Weather on the globe will be altered with countries such as Australia expected have temperature increases of about 6°C by the year 2100 (Bita 2006). Agriculture will be affected with many areas that depend on irrigation will dry as most snowcaps that supply the areas with water unable to withstand the temperatures, they will melt and thus the desert regions will not have water supplies.
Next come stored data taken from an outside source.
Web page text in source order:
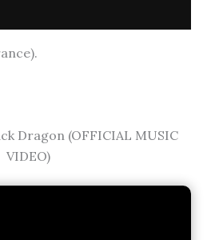
Dragon (OFFICIAL MUSIC
VIDEO)
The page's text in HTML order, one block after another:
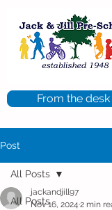
From the
Post
All Posts
All Posts
jackandjill97
Nov 16, 2024 2 min
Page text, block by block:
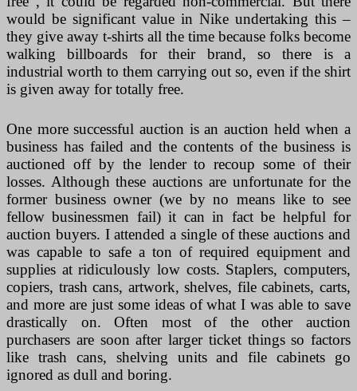
would be significant value in Nike undertaking this –
they give away t-shirts all the time because folks become
walking billboards for their brand, so there is a
industrial worth to them carrying out so, even if the shirt
is given away for totally free.
One more successful auction is an auction held when a
business has failed and the contents of the business is
auctioned off by the lender to recoup some of their
losses. Although these auctions are unfortunate for the
former business owner (we by no means like to see
fellow businessmen fail) it can in fact be helpful for
auction buyers. I attended a single of these auctions and
was capable to safe a ton of required equipment and
supplies at ridiculously low costs. Staplers, computers,
copiers, trash cans, artwork, shelves, file cabinets, carts,
and more are just some ideas of what I was able to save
drastically on. Often most of the other auction
purchasers are soon after larger ticket things so factors
like trash cans, shelving units and file cabinets go
ignored as dull and boring.
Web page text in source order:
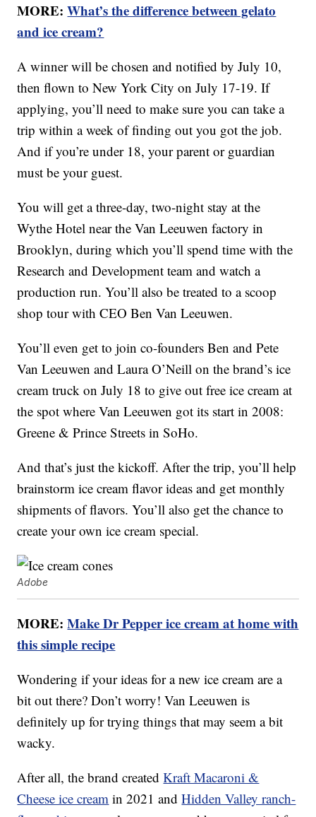
MORE:What’s the difference between gelato
and ice cream?
A winner will be chosen and notified by July 10,
then flown to New York City on July 17-19. If
applying, you’ll need to make sure you can take a
trip within a week of finding out you got the job.
And if you’re under 18, your parent or guardian
must be your guest.
You will get a three-day, two-night stay at the
Wythe Hotel near the Van Leeuwen factory in
Brooklyn, during which you’ll spend time with the
Research and Development team and watch a
production run. You’ll also be treated to a scoop
shop tour with CEO Ben Van Leeuwen.
You’ll even get to join co-founders Ben and Pete
Van Leeuwen and Laura O’Neill on the brand’s ice
cream truck on July 18 to give out free ice cream at
the spot where Van Leeuwen got its start in 2008:
Greene & Prince Streets in SoHo.
And that’s just the kickoff. After the trip, you’ll help
brainstorm ice cream flavor ideas and get monthly
shipments of flavors. You’ll also get the chance to
create your own ice cream special.
Adobe
MORE:Make Dr Pepper ice cream at home with
this simple recipe
Wondering if your ideas for a new ice cream are a
bit out there? Don’t worry! Van Leeuwen is
definitely up for trying things that may seem a bit
wacky.
After all, the brand createdKraft Macaroni &
Cheese ice cream in 2021 andHidden Valley ranch-

As the temperatures increases, crop diseases are also expected to increase and reduce food production around the globe (Dortch 5).
Due to the increasing rate of carbon dioxide emission into the atmosphere, there is need to manage the amount of carbon dioxide that finds its way into the atmosphere. Governments should set target for emissions that a country/ sector should not surpass annually, if the country/sector exceeds this set value they should be made to compensate for the excess quantities of carbon dioxide they emitted into the atmosphere (Prasad 23). The portions of money derived from the carbon taxies should be distributed to countries that are faced with risks emanating from CO2 pollution of the environment and any excesses should be used in the rehabilitation of degenerated land that are results of global warming (Vourc’h and Martin 23).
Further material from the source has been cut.